Effects of Incorporation – October 2009
Dentists have had the option of incorporating their practice since 31 July 2006 and many have taken up this opportunity. The main reasons dentists incorporate is for the tax benefits, although there are other reasons you might want to set up a limited company as well. These include the protection of limited liability, ability to attract finance and external investors and ease of selling shares in the company to existing staff and outside investors.
Any specialist accountant will be able to provide the figures for how much the tax benefits are likely to be, however it’s just as useful to know what the disadvantages are.
One of the main disadvantages is that once you’ve done it, it’s very difficult to undo it and go back to being self employed. So you need to make sure that the savings are significant, worth the effort and are likely to continue. It’s important to note there’s no guarantee that the savings you’ll make this year will continue as the Chancellor could and probably will change the rates of corporation tax at any time. In fact in the present economic conditions it could be argued that it’s more likely these taxes will increase than in more stable financial times.

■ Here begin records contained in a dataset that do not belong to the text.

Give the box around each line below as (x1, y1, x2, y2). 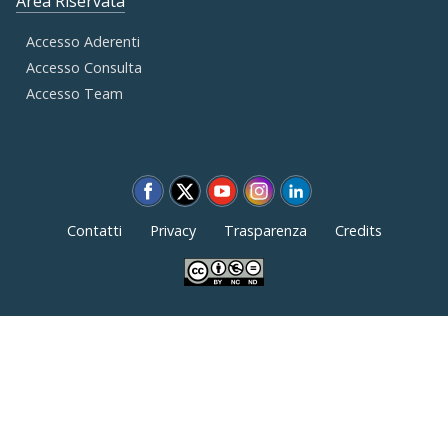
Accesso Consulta (26, 58, 142, 78)
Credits (334, 221, 382, 241)
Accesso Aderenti (26, 32, 140, 52)
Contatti (66, 221, 122, 241)
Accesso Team (26, 84, 123, 104)
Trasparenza (223, 221, 307, 241)
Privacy (149, 221, 196, 241)
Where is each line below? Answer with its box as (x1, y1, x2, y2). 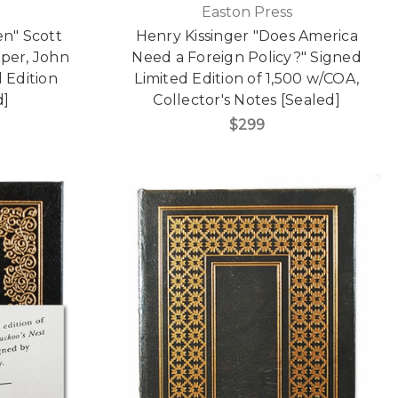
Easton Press (201, 4, 292, 21)
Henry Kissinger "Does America (135, 28, 358, 45)
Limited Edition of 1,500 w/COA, (134, 70, 360, 88)
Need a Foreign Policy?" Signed (131, 49, 362, 67)
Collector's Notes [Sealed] (153, 92, 340, 109)
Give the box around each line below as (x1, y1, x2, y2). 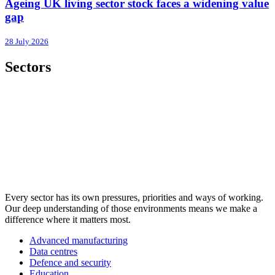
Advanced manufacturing (29, 234, 128, 246)
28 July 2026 (5, 36, 48, 46)
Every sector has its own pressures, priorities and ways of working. (5, 192, 263, 203)
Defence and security (29, 257, 111, 268)
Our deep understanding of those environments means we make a (5, 203, 257, 214)
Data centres (29, 246, 77, 257)
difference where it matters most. (5, 214, 131, 225)
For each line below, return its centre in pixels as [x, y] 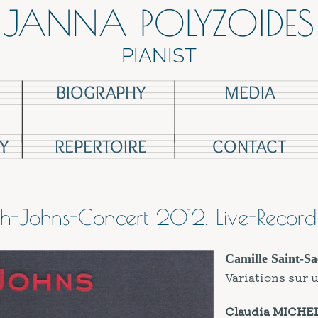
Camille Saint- [264, 258]
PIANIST [159, 56]
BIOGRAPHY [100, 93]
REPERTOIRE [100, 146]
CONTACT [250, 146]
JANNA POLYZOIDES [159, 23]
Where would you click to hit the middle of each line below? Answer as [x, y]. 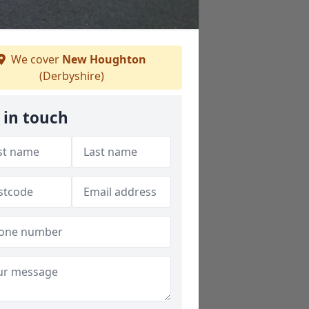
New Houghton [104, 59]
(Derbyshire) [72, 76]
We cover [35, 59]
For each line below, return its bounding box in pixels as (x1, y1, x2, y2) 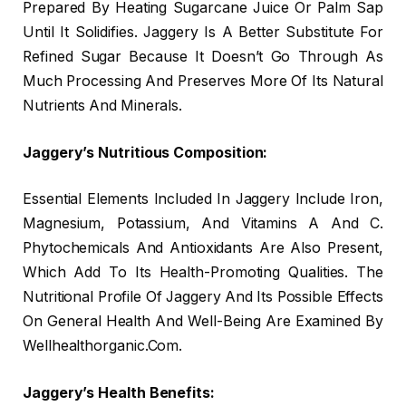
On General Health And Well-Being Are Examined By (23, 313, 383, 331)
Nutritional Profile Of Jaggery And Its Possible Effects (23, 288, 383, 306)
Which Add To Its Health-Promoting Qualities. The (23, 264, 383, 282)
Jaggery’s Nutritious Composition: (23, 143, 268, 161)
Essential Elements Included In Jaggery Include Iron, (23, 190, 383, 208)
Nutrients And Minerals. (23, 97, 183, 115)
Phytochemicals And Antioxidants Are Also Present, (23, 239, 383, 257)
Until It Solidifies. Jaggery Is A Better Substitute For (23, 24, 383, 42)
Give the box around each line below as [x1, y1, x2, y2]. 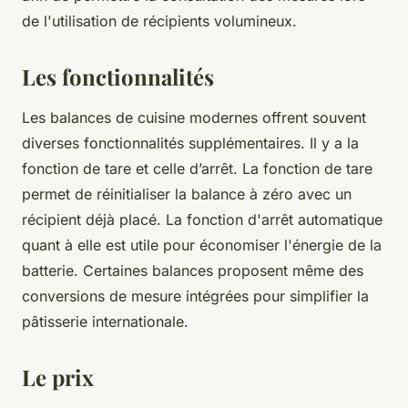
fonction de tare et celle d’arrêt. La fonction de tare [22, 158, 372, 178]
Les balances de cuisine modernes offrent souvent [22, 107, 366, 127]
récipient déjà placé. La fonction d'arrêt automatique [22, 209, 382, 229]
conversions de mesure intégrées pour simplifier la [22, 286, 369, 305]
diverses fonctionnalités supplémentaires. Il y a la [22, 133, 359, 152]
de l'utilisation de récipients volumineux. [22, 11, 297, 30]
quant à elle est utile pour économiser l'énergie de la [22, 235, 382, 254]
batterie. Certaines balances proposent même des [22, 260, 363, 280]
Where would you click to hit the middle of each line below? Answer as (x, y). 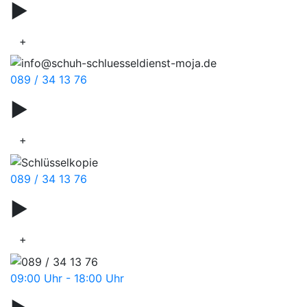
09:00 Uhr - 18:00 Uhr (67, 278)
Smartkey (77, 110)
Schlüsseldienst (105, 209)
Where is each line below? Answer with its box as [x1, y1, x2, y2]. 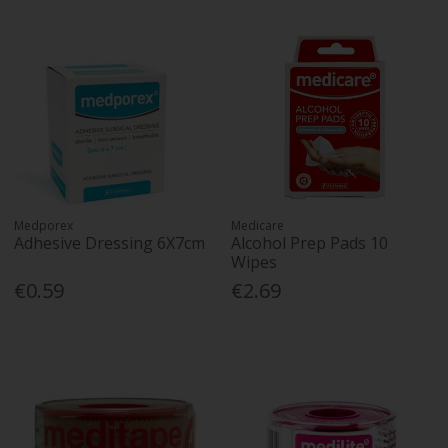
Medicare [231, 217, 285, 235]
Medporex [14, 217, 74, 235]
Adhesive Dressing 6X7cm [14, 232, 206, 255]
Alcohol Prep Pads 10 [231, 232, 389, 255]
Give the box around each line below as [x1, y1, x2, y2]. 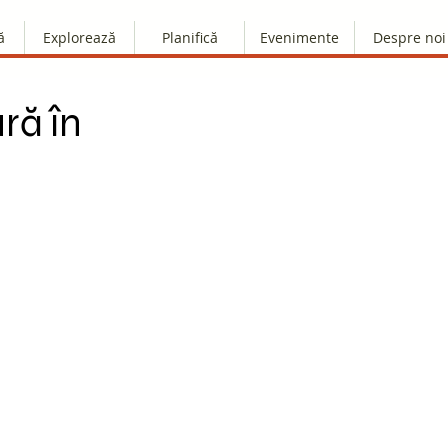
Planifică [161, 28, 218, 47]
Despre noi [373, 28, 446, 47]
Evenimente [260, 28, 339, 47]
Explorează [43, 28, 116, 47]
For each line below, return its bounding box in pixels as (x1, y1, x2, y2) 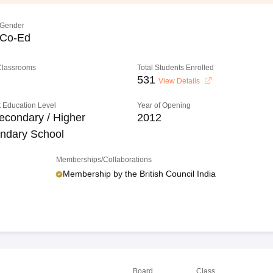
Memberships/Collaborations (56, 155, 152, 164)
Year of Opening (137, 101, 191, 110)
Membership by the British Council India (63, 169, 216, 179)
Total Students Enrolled (137, 63, 214, 72)
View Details (158, 77, 202, 85)
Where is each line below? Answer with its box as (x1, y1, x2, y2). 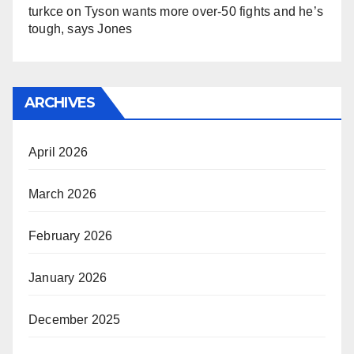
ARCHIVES (24, 94, 95, 111)
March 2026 (28, 187, 96, 201)
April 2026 (28, 145, 88, 159)
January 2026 (28, 271, 107, 284)
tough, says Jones (28, 22, 133, 36)
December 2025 (28, 313, 121, 326)
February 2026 (28, 229, 113, 243)
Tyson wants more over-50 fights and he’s (85, 5, 324, 18)
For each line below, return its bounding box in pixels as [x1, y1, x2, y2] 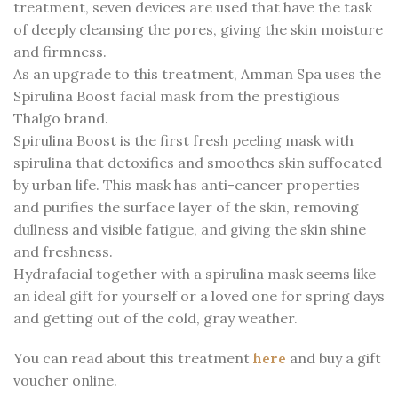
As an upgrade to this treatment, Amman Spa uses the [13, 65, 381, 83]
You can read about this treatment [13, 349, 250, 367]
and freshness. [13, 243, 113, 260]
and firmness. [13, 43, 107, 60]
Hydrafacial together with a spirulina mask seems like [13, 265, 376, 283]
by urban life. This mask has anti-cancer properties [13, 176, 360, 194]
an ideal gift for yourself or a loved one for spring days [13, 287, 385, 305]
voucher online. [13, 371, 117, 389]
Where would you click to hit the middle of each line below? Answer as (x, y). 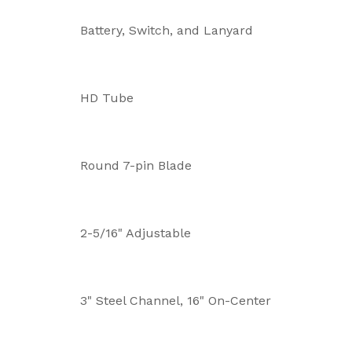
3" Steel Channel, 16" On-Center (176, 300)
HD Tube (107, 97)
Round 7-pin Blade (136, 165)
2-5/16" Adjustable (136, 233)
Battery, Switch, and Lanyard (167, 30)
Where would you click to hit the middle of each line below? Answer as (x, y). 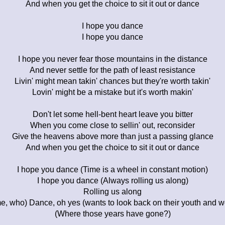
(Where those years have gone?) (113, 213)
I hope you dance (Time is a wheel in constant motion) (113, 169)
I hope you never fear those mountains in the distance (113, 59)
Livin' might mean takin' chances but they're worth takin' (113, 81)
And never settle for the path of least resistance (113, 70)
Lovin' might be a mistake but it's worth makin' (113, 92)
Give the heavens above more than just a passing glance (113, 136)
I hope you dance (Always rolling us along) (113, 180)
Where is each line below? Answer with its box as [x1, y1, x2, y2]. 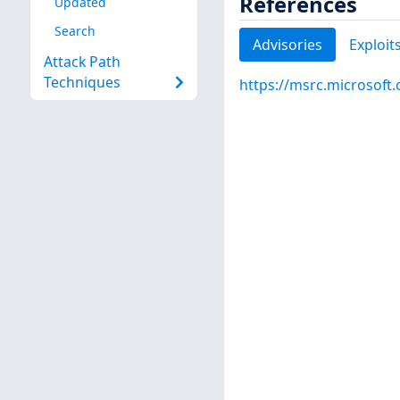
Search [54, 21, 96, 39]
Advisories [252, 34, 322, 54]
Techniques [43, 72, 121, 93]
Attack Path [43, 52, 121, 72]
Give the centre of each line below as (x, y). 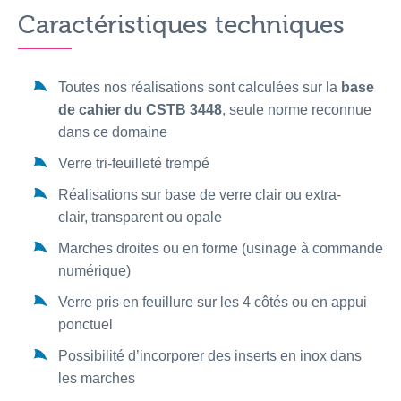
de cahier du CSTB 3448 (140, 110)
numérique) (94, 271)
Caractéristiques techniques (181, 26)
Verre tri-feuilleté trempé (134, 164)
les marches (97, 379)
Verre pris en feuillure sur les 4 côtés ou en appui (213, 303)
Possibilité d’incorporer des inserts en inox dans (210, 356)
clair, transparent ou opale (140, 218)
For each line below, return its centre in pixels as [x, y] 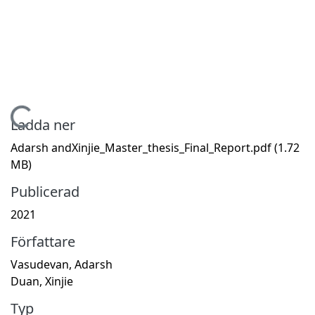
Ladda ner [43, 124]
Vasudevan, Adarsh [62, 264]
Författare [43, 241]
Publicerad [45, 191]
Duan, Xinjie [42, 281]
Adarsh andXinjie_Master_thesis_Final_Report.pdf [142, 147]
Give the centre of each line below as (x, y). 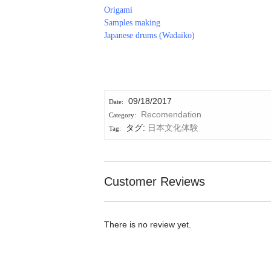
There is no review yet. (148, 224)
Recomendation (171, 114)
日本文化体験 (173, 127)
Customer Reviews (155, 181)
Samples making (132, 22)
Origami (118, 10)
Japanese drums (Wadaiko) (149, 35)
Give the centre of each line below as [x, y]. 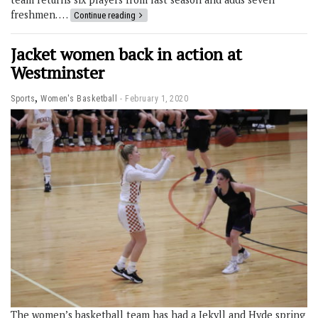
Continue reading [105, 15]
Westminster [57, 72]
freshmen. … [40, 14]
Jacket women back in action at [126, 54]
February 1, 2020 [157, 98]
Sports [23, 98]
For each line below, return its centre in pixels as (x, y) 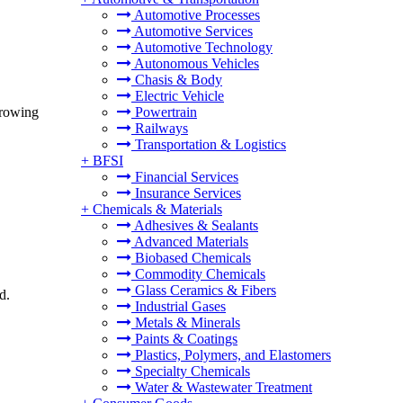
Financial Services (185, 177)
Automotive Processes (196, 15)
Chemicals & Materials (157, 209)
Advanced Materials (190, 242)
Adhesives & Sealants (195, 225)
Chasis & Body (177, 80)
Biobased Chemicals (191, 258)
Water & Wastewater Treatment (222, 387)
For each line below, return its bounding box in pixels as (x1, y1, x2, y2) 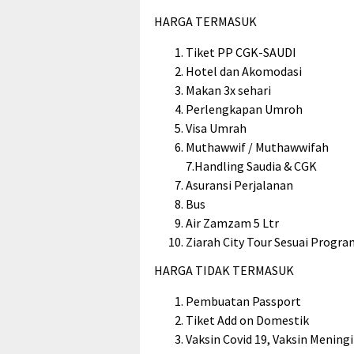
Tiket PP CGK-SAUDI (186, 44, 296, 61)
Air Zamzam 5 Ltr (186, 215, 279, 232)
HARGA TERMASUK (154, 13, 257, 30)
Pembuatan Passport (186, 292, 301, 309)
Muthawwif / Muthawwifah (186, 139, 329, 156)
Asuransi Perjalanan (186, 177, 293, 194)
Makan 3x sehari (186, 82, 271, 99)
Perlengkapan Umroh (186, 101, 303, 118)
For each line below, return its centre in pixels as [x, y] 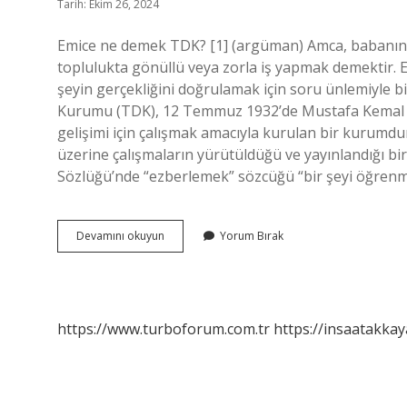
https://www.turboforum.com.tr [164, 329]
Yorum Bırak [252, 236]
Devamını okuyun [120, 236]
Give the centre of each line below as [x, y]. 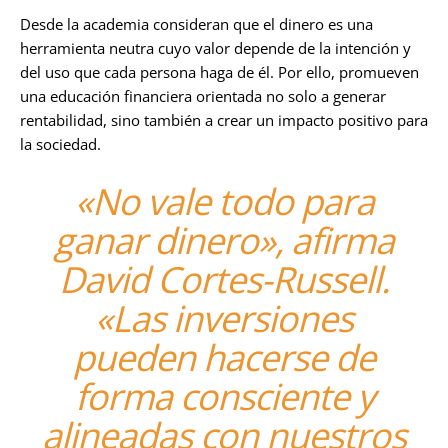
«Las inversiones [224, 318]
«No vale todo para [224, 201]
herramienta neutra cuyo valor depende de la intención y [215, 48]
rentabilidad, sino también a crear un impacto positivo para [224, 120]
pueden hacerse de [224, 357]
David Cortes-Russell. [224, 279]
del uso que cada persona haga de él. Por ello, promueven [219, 72]
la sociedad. [60, 144]
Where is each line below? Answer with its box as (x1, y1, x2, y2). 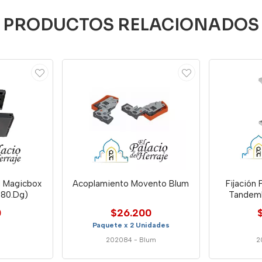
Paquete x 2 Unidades (92, 220, 170, 229)
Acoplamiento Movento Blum (73, 178, 189, 189)
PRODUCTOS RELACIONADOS (3, 15, 259, 35)
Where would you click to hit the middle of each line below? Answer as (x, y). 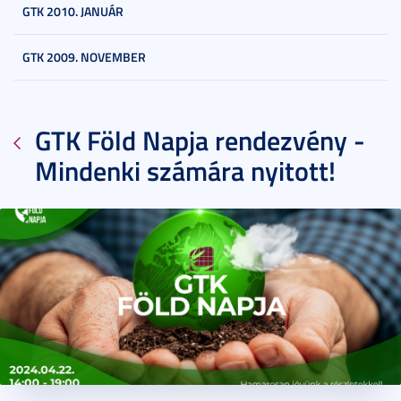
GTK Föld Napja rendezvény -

One particular story I heard recently was of a dentist who’d been advised to incorporate, had started the process of transferring assets into the new company, when the accountant realised the PCT were unhappy with the change and wanted to re-tender their contract! Whether changing to a limited company is actually a material change and a PCT has the right to re-tender is currently being challenged, but I wouldn’t recommend it unless you check with the PCT first.
Another change is that once you incorporate, the money in the bank account is no longer yours – even if you’re a 100% owner of the company. The cash belongs to ‘Your Dental Practice Limited’ and although you can take this through the payroll as salary or bonus, dividends, directors loan repayments or through a pension contribution, you’ll have lost a great deal of flexibility.
Directors loan repayments tend to be quite common as by selling the goodwill of your practice to the limited company you can take a tax free income from the business over the first few years. However it’s possible this will have an effect on any income protection plans you have. The reason is that protection providers will typically pay out up to 60% of pre-sickness earnings and directors loan repayments don’t count. It could also have an effect on getting a mortgage as your income could initially be artificially low.
Some final points to watch out for are the increased costs not just initially but ongoing. By setting up a limited company your reporting requirements will increase and your accountancy bill is likely to increase as well.
So if you do want to incorporate make sure you get the pros and the cons before you make up your mind.